网易首页 > 网易号 > 正文 申请入驻

97年我跑长途捎了一位尼姑,尼姑下车时送我三句话,三年后全应验

0
分享至

第一章 夜路

一九九七年的秋天,我刚满二十六岁,开着那辆老解放卡车跑长途拉货已经三年了。车是二手车,从我爹手里接过来的,发动机大修过两次,跑起来轰隆隆响,像一头喘着粗气的老牛。那年头的长途司机是个苦营生,国道坑坑洼洼,高速路还没修到我们那片,出一趟车少则两三天,多则五六天,吃住都在车上,人都熬得又黑又瘦。

那天我从兰州拉了一车药材回豫东,货主催得急,我天不亮就发了车。开到下午三四点钟,已经到了陕西和河南交界那一片。秋天的白日头短,太阳一歪,天色就暗下来了。国道两边是连绵的土塬,稀稀拉拉长着些杨树,叶子黄了一半,风一吹哗啦啦响,路上几乎看不见别的车。
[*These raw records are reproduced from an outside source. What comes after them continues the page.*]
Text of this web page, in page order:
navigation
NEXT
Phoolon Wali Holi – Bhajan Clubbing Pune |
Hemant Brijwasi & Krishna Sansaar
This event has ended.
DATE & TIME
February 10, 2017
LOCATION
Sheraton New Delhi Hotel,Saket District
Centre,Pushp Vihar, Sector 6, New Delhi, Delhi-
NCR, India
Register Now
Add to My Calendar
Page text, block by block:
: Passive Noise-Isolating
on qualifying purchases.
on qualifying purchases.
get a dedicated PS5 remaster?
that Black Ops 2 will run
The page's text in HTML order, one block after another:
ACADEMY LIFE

我这人胆子不算小,但那一段路实在偏僻,前不着村后不着店,我心里还是有点发毛,脚下油门踩得深了些,想趁着天没黑透多赶一段。

就在转过一个土坡的时候,我看见路边站着一个人。那人大老远就朝我挥手,我眯起眼细看,心里咯噔了一下——是个尼姑。灰布僧袍,头上戴着僧帽,背上背着一个布袋,站在路边像一棵被风吹弯了的枯树。
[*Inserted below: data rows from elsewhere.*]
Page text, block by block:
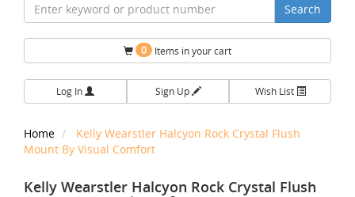
Search
0 Items in your cart
Log In Sign Up Wish List
Home
Kelly Wearstler Halcyon Rock Crystal Flush
Mount By Visual Comfort
Kelly Wearstler Halcyon Rock Crystal Flush
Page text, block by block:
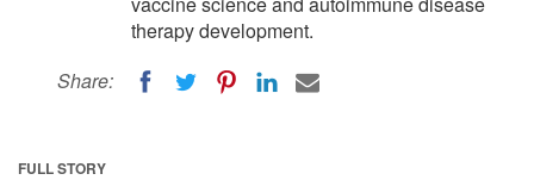
therapy development.
Share:
FULL STORY
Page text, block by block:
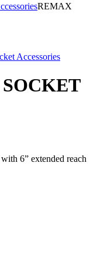
REMAX
Accessories
6” extended reach
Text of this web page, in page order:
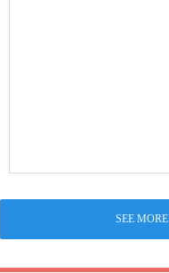
SEE MORE
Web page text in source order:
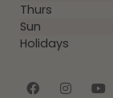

那个年代路上拦车的人不少,有做小买卖的,有走亲戚的,也有一些是设局讹人的,司机们一般不敢随便捎人。可我看那尼姑的年纪少说也有五十多岁,身形瘦小,站在风里身子微微打晃,像是已经走了很远的路。我心一软,脚下松了油门,车子慢慢停在了她身前十几米的地方。

我摇下车窗探出头去,那尼姑已经快步走了过来。她走得不算快,步子却稳稳当当的,走近了我才看清她的脸——瘦,瘦得颧骨都凸出来了,但一双眼睛又清又亮,像是山里的泉水,看不出半点疲态。

“施主,贫尼往东去,能不能搭一段路?”她说话的声音不高,但字字清楚,语调不紧不慢,听在耳朵里说不出的妥帖。

我犹豫了一下,问她:“师太,您去哪儿?”

“去白马寺。”她说。

白马寺在洛阳东边,正好在我这条线上,算是顺路。我点了点头,下了车绕到另一边替她拉开车门。那老尼姑道了声谢,上了车,把布袋搁在膝上,坐得端端正正。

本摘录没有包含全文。